At Chiro Clinic Moncton, I actually have a foam roller in my treatment room to demonstrate what NOT to do when using one. Though there are many great applications for the foam roller in relieving muscle tension, rubbing it aggressively along your iliotibial bands is not a good idea. Current scientific research suggests that pain localised to the side of the thigh is more typically due to weak gluteals and irritation of a fat pad deep to the band itself. This theory is supported because the ITB is more like fascia rather a contractile muscle - and when a person's entire body weight is placed upon this region while using a foam roller, it more than likely causes pain due to irritation of that fatty tissue.

But it hurts, so it must be good, right? WRONG. People who use the foam roller directly on the ITB are likely to suffer further injury to the region, simply due to aggressive soft tissue irritation. Chances are, even if a person feels they are getting some benefit from foam rolling the ITBs, they're probably not.

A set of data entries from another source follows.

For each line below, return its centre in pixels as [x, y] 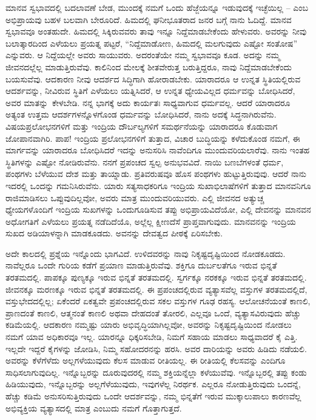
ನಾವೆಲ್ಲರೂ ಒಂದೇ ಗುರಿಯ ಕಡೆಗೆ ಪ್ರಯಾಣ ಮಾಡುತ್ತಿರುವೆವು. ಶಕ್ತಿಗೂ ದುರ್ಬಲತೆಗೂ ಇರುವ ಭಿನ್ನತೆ [141, 265]
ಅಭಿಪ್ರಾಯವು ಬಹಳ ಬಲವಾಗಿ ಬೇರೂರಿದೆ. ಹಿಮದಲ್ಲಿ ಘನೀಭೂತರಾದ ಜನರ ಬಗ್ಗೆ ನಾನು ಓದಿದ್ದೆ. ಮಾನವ [149, 19]
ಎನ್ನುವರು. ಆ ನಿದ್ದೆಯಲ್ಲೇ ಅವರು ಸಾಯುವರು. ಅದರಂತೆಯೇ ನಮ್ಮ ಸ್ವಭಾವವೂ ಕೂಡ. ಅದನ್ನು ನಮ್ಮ [143, 55]
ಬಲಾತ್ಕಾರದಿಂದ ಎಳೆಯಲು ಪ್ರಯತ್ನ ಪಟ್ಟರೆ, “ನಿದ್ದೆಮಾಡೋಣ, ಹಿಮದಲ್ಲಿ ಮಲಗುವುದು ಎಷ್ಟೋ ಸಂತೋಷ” [152, 43]
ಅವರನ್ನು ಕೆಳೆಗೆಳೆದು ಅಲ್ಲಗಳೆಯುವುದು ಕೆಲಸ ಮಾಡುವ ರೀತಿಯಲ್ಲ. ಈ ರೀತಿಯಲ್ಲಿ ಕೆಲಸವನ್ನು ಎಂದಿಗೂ [146, 360]
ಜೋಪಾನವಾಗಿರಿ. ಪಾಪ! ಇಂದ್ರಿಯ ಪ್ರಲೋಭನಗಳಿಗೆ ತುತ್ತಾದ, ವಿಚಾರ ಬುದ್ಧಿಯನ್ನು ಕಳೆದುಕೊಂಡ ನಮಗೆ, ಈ [153, 138]
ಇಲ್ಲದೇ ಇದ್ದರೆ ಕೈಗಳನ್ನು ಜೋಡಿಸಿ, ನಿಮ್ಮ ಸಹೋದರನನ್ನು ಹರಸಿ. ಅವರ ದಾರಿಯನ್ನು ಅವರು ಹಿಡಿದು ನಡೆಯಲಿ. [156, 348]
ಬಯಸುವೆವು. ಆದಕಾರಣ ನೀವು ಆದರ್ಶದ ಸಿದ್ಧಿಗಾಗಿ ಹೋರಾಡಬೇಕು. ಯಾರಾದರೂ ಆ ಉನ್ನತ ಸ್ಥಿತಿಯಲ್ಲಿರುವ [153, 78]
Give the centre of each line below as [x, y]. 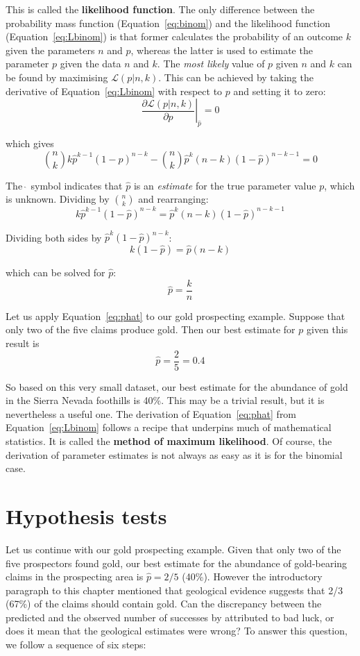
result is [23, 343]
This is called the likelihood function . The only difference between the [160, 9]
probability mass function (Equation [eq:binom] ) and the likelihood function [168, 23]
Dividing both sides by [54, 237]
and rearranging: [173, 199]
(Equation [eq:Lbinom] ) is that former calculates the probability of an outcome [174, 36]
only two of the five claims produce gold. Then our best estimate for [151, 329]
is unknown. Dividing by [58, 199]
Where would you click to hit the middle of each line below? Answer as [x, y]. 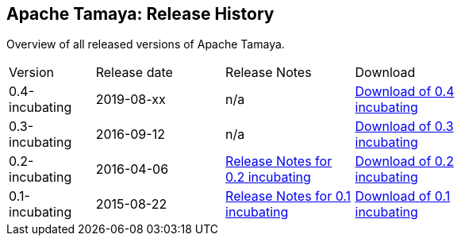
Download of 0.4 [405, 92]
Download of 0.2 [404, 161]
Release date [134, 73]
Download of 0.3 [404, 127]
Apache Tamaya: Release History [140, 14]
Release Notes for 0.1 [288, 196]
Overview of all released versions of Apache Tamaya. [146, 44]
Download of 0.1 [403, 196]
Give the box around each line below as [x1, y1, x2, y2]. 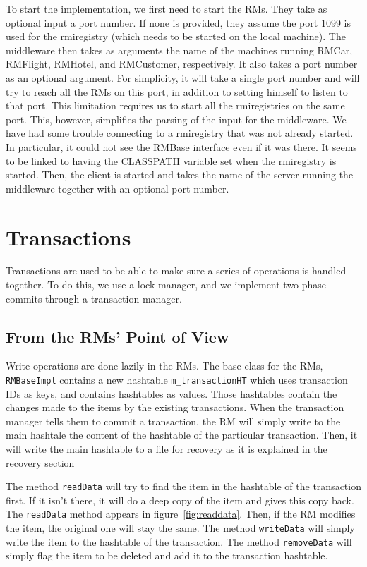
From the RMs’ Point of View [6, 325, 229, 347]
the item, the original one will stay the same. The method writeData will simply [6, 520, 355, 535]
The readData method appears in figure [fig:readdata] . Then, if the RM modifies [6, 506, 356, 521]
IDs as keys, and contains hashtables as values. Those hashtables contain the [6, 386, 337, 401]
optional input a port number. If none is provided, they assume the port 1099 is [6, 15, 351, 30]
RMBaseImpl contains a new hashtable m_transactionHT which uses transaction [6, 372, 348, 387]
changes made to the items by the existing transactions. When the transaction [6, 400, 344, 415]
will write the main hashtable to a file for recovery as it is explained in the [6, 441, 327, 456]

Here's what to do. The ITB can be treated appropriately by releasing muscles that directly connect to the region - those largely being tensor fascia latae (TFL) and gluteus medius. With careful application, it is possible to successfully use the foam roller to lengthen these muscles, in addition to gently stretching the vastus lateralis muscle as well. Once these specific muscles have been released, a gluteal strengthening program will provide further benefit to the ITB and prevent re-injury.

Moral of the Story - Don't Use the Foam Roller Directly on IT Bands.


Dr Ryan Coster is a chiropractor providing the people of Greater Moncton with exceptional chiropractic care. He treats musculoskeletal pain and combines various treatment methods to keep patients pain-free. Call (506) 852-3900 for an Appointment.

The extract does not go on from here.